RIGHT OF CENTRE: Keep beast in good pasture


Randolph Sandiford

Social Share
Share

The Barbados economy is an aggregate of all business activities in both goods and services within the confines of Barbados. As such, what we refer to as the “economy” is derived and thus does not have a pulse of its own.
As a result, we need not focus on the economy but the parts or components that give life to it. A person on a cart being pulled by a donkey owes his forward momentum to the strength of the animal first and foremost. We could engage in many types of philosophical debates about the terrain that the cart is travelling in and we certainly would have great robust discussion.
We might even resort to strong muscular language, but at the end of the day we still have to acknowledge the beast of burden.
It is the animal pulling the cart and it does not matter what colour clothing the driver prefers.
The beast of burden is representative of each business in each subsector in Barbados. We should know by now what are the optimum conditions necessary to ensure forward momentum by this animal. Even if he is not feeling well at any given time, given our collective intelligence and experience, we should be au fait with the solutions.
It is a given that Government must have greater control over its spending, but the focus has to be on the beast of burden and its ability to pull.
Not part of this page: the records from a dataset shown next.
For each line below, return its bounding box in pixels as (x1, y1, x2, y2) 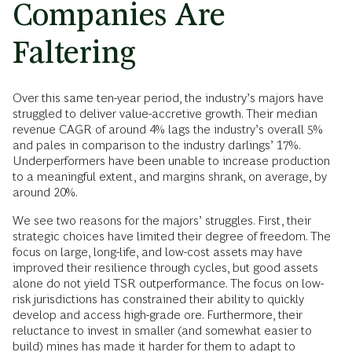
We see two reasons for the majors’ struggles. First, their (13, 214, 311, 228)
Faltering (13, 35, 136, 71)
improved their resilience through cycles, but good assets (13, 261, 318, 275)
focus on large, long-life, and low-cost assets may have (13, 245, 302, 259)
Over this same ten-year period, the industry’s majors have (13, 91, 324, 105)
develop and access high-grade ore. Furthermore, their (13, 308, 302, 322)
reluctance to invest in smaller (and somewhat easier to (13, 324, 312, 338)
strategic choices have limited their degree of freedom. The (13, 229, 331, 244)
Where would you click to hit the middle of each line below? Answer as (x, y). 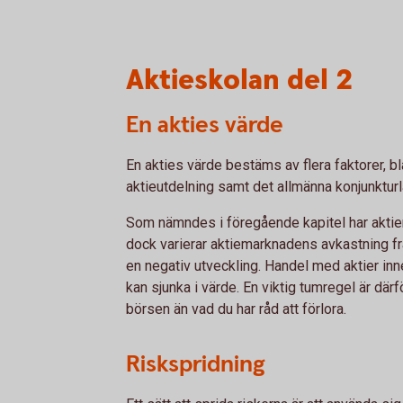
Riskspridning (196, 364)
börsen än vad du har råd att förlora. (236, 309)
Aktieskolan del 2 (240, 81)
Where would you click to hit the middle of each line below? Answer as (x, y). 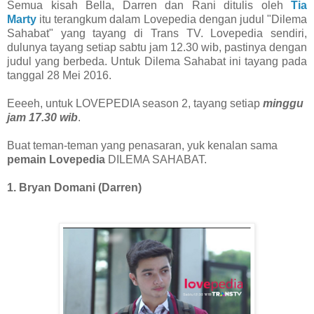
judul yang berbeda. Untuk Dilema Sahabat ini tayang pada (157, 61)
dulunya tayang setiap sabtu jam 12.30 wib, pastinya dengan (157, 47)
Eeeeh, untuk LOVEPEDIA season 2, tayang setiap (135, 103)
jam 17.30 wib (42, 117)
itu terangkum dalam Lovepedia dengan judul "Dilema (172, 19)
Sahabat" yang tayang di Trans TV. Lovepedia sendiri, (157, 33)
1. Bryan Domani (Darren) (74, 187)
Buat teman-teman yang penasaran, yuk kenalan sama (142, 145)
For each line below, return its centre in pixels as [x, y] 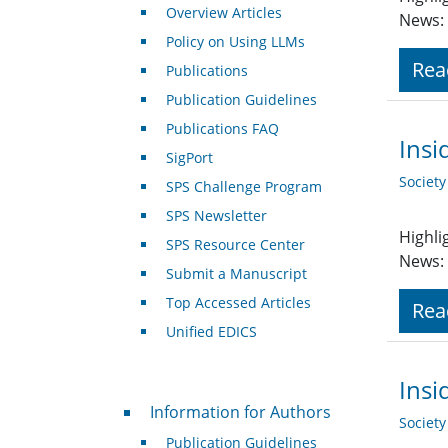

Most of the discussion has been on Government finances. Some of us actually wonder whether our economy would have any negative issues if the fiscal deficit was always at one to two per cent of GDP. We wonder whether unemployment would be an issue or indeed foreign reserves.
Let us focus on the beast. The experts have spoken on what are considered to be the major sectors of the Barbados economy. Indeed macro plans have been advanced for tourism and international business.
All of what has transpired between early 2009 and now has strong similarities to the post-2001 period. I refer to the positions advanced by the various interest groups.
The question that suggests itself is this: how is it that in the post-911 period we gave ourselves credit for embarking on a solution to the economic bad weather facing us then, only to realize that in the post-2008 period we appear to have greater problems?
Could it be that as blissful as it was between 2002 and 2007, that the solutions embarked upon were only partial solutions or temporary? Are the solutions being advanced today fundamental enough to ensure that regardless of the weather we face in the future or the terrain the beast of burden encounters we would be better able to continue a forward momentum?
I am not convinced.
The only way to move the cart forward consistently over time is to have a plan which is informed by knowledge at the level of the firm (the beast of burden) and where policies (terrain) support the opportunities for growth and good health of the firm.
In manufacturing, agriculture and agro-processing, we should not aim for that elusive “level playing field”, we should aim for advantage. We have to focus on the beast of burden. Do not sell him. Feed him well and keep him in good pasture.
• Randolph Sandiford is the managing director of Matrix Marketing.